Je devais me rendre dans la salle juste au-dessus de celle-ci, au troisième étage. Je montai donc l’escalier en colimaçon vers ce vide cosmique pour arriver dans une salle qui se matérialisait autour de moi au fur et à mesure que je gravissais les marches. Ce changement procurait une sensation désagréable de désorientation et de déséquilibre auquel je m’étais habitué. La première fois, je m’étais senti si mal que je m’étais effondré dans l’escalier, m’agrippant pitoyablement à la rampe, nauséeux. J’appris par la suite que l’usage de la magie et divers enchantements procurait ce genre de vertiges et qu’il fallait s’y accoutumer, un peu comme les brûlures pour un forgeron ou la peur du vide pour un funambule. Là, ça ne me faisait plus rien. J’arrivai donc dans la salle au sommet de la tour que l’on nomme l’Arcanarium. C’est le laboratoire où le Sorcier pratique la magie. Dans cette grande salle se trouve une longue table d’alchimie qui suit la courbure du mur auquel elle est adossée avec dessus toutes sortes d’ustensiles de verre et de métal, de flacons et de fioles contenant des substances colorées liquides ou plus ou moins solides, parfois en poudre. On y trouve aussi des petits chaudrons de fonte posés sur des trépieds au-dessus de leur lampe à alcool. Le centre de la salle est bien dégagé pour y exercer la magie et accomplir divers rituels. Le sol dallé est une grande mosaïque représentant encore une fois, l’étoile d’Aedrius. Des étagères de tailles variées longent le mur et contiennent toutes sortes d’objets mystiques et de récipients aux substances visqueuses ainsi que toute une collection de verrerie d’alchimie. Un autre escalier de marbre orange et rose, mène à une terrasse extérieure sous une arche de cuivre.

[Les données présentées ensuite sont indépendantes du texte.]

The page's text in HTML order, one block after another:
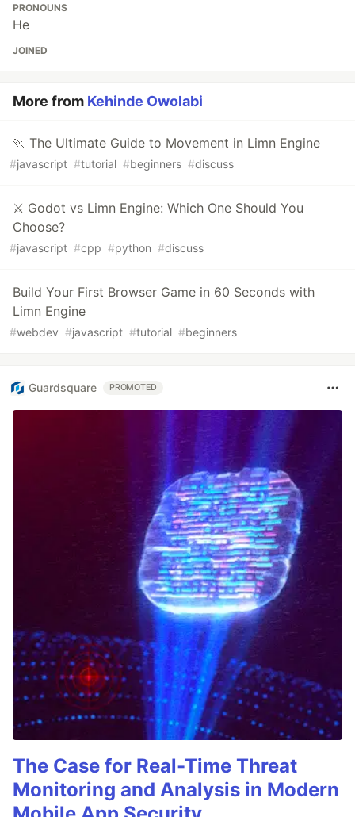
PRONOUNS
He
JOINED
More from Kehinde Owolabi
🏃 The Ultimate Guide to Movement in Limn Engine
#javascript #tutorial #beginners #discuss
⚔️ Godot vs Limn Engine: Which One Should You
Choose?
#javascript #cpp #python #discuss
Build Your First Browser Game in 60 Seconds with
Limn Engine
#webdev #javascript #tutorial #beginners
Guardsquare PROMOTED
The Case for Real-Time Threat
Monitoring and Analysis in Modern
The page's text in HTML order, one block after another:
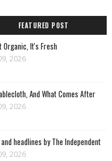
FEATURED POST
Organic, It's Fresh
2026
And What Comes After
2026
headlines by The Independent
2026
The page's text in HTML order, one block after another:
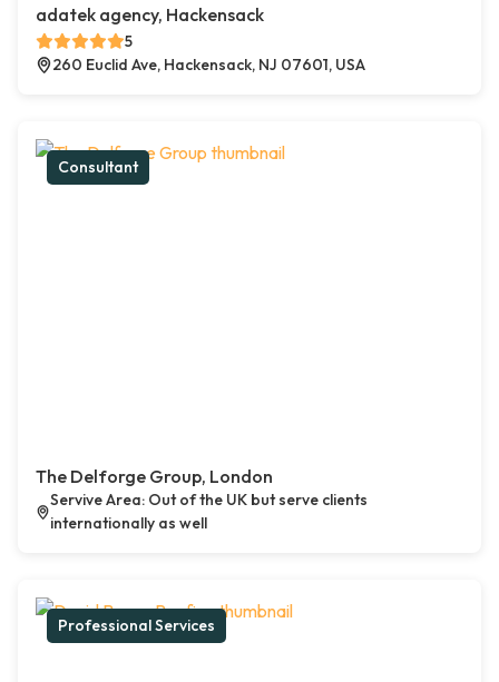
adatek agency, Hackensack
5
260 Euclid Ave, Hackensack, NJ 07601, USA
Consultant
The Delforge Group, London
Servive Area: Out of the UK but serve clients
internationally as well
Professional Services
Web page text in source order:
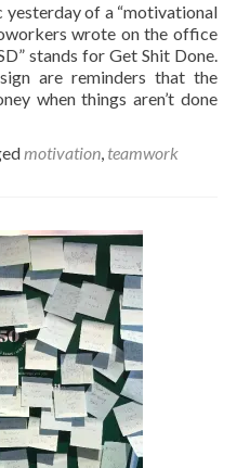
of a “motivational
wrote on the office
stands for Get Shit Done.
are reminders that the
when things aren’t done
motivation, teamwork
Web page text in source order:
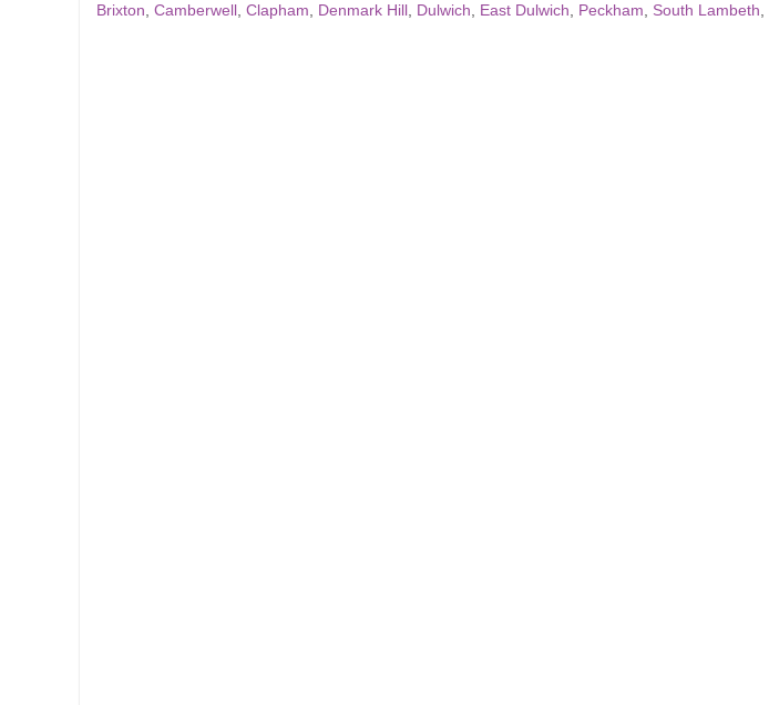
Brixton Camberwell Clapham Denmark Hill Dulwich East Dulwich Peckham South Lambeth
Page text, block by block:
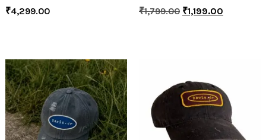
₹4,299.00
₹1,799.00 ₹1,199.00
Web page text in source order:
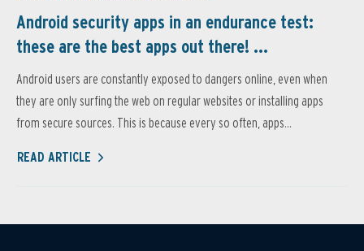
Android security apps in an endurance test:
these are the best apps out there! ...
Android users are constantly exposed to dangers online, even when
they are only surfing the web on regular websites or installing apps
from secure sources. This is because every so often, apps...
READ ARTICLE
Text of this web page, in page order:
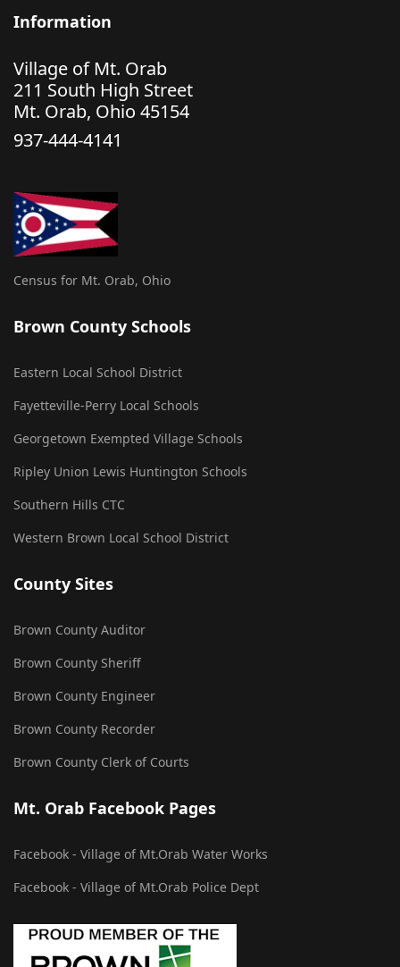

C’est un spacieux balcon muni d’un télescope. Un splendide objet d’ingénierie tout en cuivre qui avait dû coûter une fortune à mon maître et qui lui permettait d’observer le ciel, et de le lire. Car on disait de mon maître qu’il parlait aux étoiles, d’où son patronyme de sorcier, Eusaebius « Scrute-Étoile ». En effet, le ciel nocturne et ses astres étaient un moyen de communication des Arch entre leur monde céleste et immatériel qu’est l’Aurh et notre monde mortel et temporel, l’Yrh. De cette subtile et complexe science qu’est l’astromancie, le Sorcier avait fait sa spécialité.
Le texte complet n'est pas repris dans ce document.